**AIM OF THE TASK**
Copy the listing exactly as given. Omit every picture.

**DATA FOR THIS TASK**

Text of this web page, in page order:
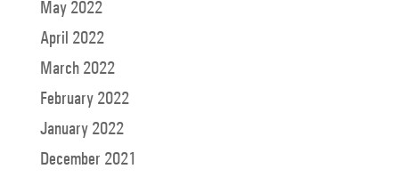
May 2022
April 2022
March 2022
February 2022
January 2022
December 2021
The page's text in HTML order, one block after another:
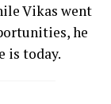
Vikas went
he
is today.
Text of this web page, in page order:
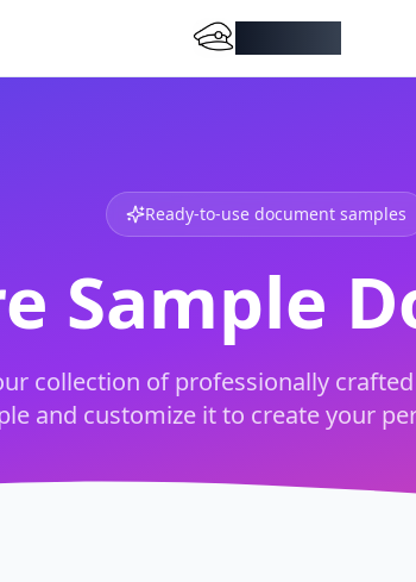
Ready-to-use document samples
Sample
collection of professionally
and customize it to create your
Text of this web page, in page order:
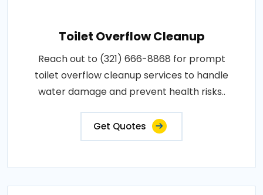
Toilet Overflow Cleanup
Reach out to (321) 666-8868 for prompt
toilet overflow cleanup services to handle
water damage and prevent health risks..
Get Quotes
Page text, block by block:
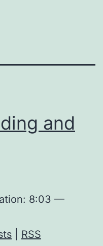
and
8:03 —
RSS
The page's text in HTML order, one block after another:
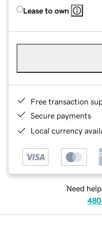
Lease to own
Free transaction
Secure payments
Local currency
Need
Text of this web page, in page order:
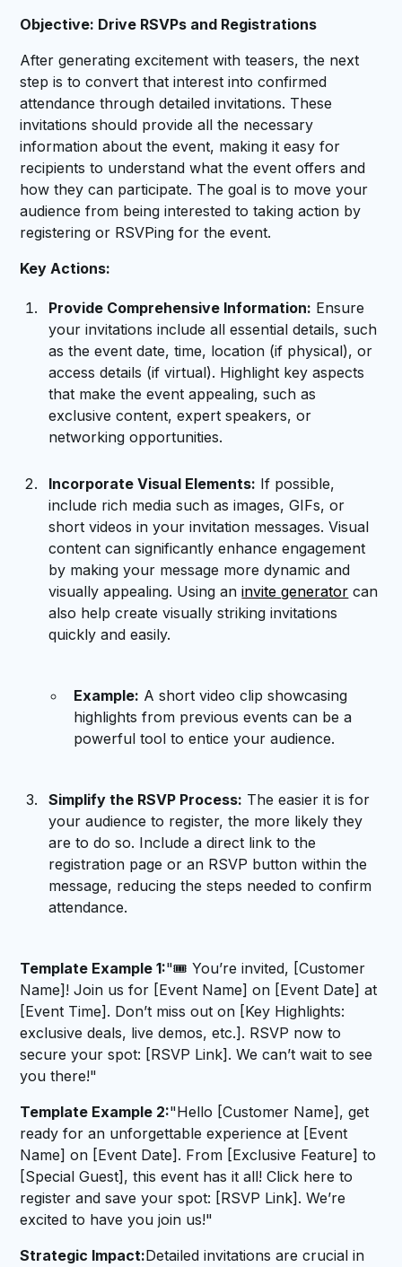
Objective: Drive RSVPs and Registrations
After generating excitement with teasers, the next
step is to convert that interest into confirmed
attendance through detailed invitations. These
invitations should provide all the necessary
information about the event, making it easy for
recipients to understand what the event offers and
how they can participate. The goal is to move your
audience from being interested to taking action by
registering or RSVPing for the event.
Key Actions:
Provide Comprehensive Information: Ensure
your invitations include all essential details, such
as the event date, time, location (if physical), or
access details (if virtual). Highlight key aspects
that make the event appealing, such as
exclusive content, expert speakers, or
networking opportunities.
Incorporate Visual Elements: If possible,
include rich media such as images, GIFs, or
short videos in your invitation messages. Visual
content can significantly enhance engagement
by making your message more dynamic and
visually appealing. Using aninvite generator can
also help create visually striking invitations
quickly and easily.
Example: A short video clip showcasing
highlights from previous events can be a
powerful tool to entice your audience.
Simplify the RSVP Process: The easier it is for
your audience to register, the more likely they
are to do so. Include a direct link to the
registration page or an RSVP button within the
message, reducing the steps needed to confirm
attendance.
Template Example 1:"🎟️ You’re invited, [Customer
Name]! Join us for [Event Name] on [Event Date] at
[Event Time]. Don’t miss out on [Key Highlights:
exclusive deals, live demos, etc.]. RSVP now to
secure your spot: [RSVP Link]. We can’t wait to see
you there!"
Template Example 2:"Hello [Customer Name], get
ready for an unforgettable experience at [Event
Name] on [Event Date]. From [Exclusive Feature] to
[Special Guest], this event has it all! Click here to
register and save your spot: [RSVP Link]. We’re
excited to have you join us!"
Strategic Impact:Detailed invitations are crucial in
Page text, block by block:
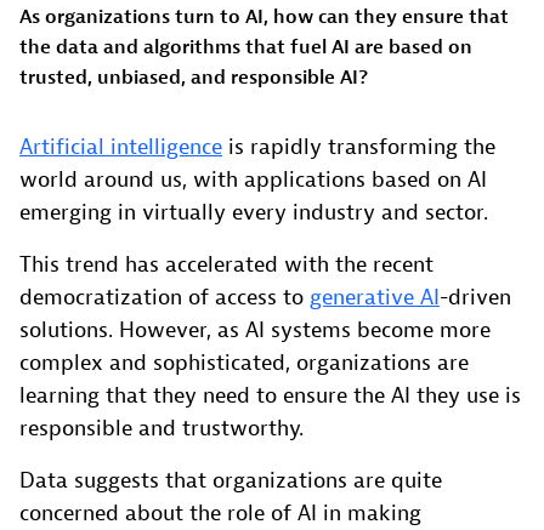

**THE COMPLETED TASK**
Text of this web page, in page order:
May 2022
April 2022
March 2022
February 2022
January 2022
December 2021
The page's text in HTML order, one block after another:
Vikas went
he
is today.
Text of this web page, in page order:
Ready-to-use document samples
Sample
collection of professionally
and customize it to create your
Text of this web page, in page order:
Toilet Overflow Cleanup
Reach out to (321) 666-8868 for prompt
toilet overflow cleanup services to handle
water damage and prevent health risks..
Get Quotes
Page text, block by block:
and
8:03 —
RSS
The page's text in HTML order, one block after another:
Lease to own
Free transaction
Secure payments
Local currency
Need
Text of this web page, in page order:
Objective: Drive RSVPs and Registrations
After generating excitement with teasers, the next
step is to convert that interest into confirmed
attendance through detailed invitations. These
invitations should provide all the necessary
information about the event, making it easy for
recipients to understand what the event offers and
how they can participate. The goal is to move your
audience from being interested to taking action by
registering or RSVPing for the event.
Key Actions:
Provide Comprehensive Information: Ensure
your invitations include all essential details, such
as the event date, time, location (if physical), or
access details (if virtual). Highlight key aspects
that make the event appealing, such as
exclusive content, expert speakers, or
networking opportunities.
Incorporate Visual Elements: If possible,
include rich media such as images, GIFs, or
short videos in your invitation messages. Visual
content can significantly enhance engagement
by making your message more dynamic and
visually appealing. Using aninvite generator can
also help create visually striking invitations
quickly and easily.
Example: A short video clip showcasing
highlights from previous events can be a
powerful tool to entice your audience.
Simplify the RSVP Process: The easier it is for
your audience to register, the more likely they
are to do so. Include a direct link to the
registration page or an RSVP button within the
message, reducing the steps needed to confirm
attendance.
Template Example 1:"🎟️ You’re invited, [Customer
Name]! Join us for [Event Name] on [Event Date] at
[Event Time]. Don’t miss out on [Key Highlights:
exclusive deals, live demos, etc.]. RSVP now to
secure your spot: [RSVP Link]. We can’t wait to see
you there!"
Template Example 2:"Hello [Customer Name], get
ready for an unforgettable experience at [Event
Name] on [Event Date]. From [Exclusive Feature] to
[Special Guest], this event has it all! Click here to
register and save your spot: [RSVP Link]. We’re
excited to have you join us!"
Strategic Impact:Detailed invitations are crucial in
Page text, block by block:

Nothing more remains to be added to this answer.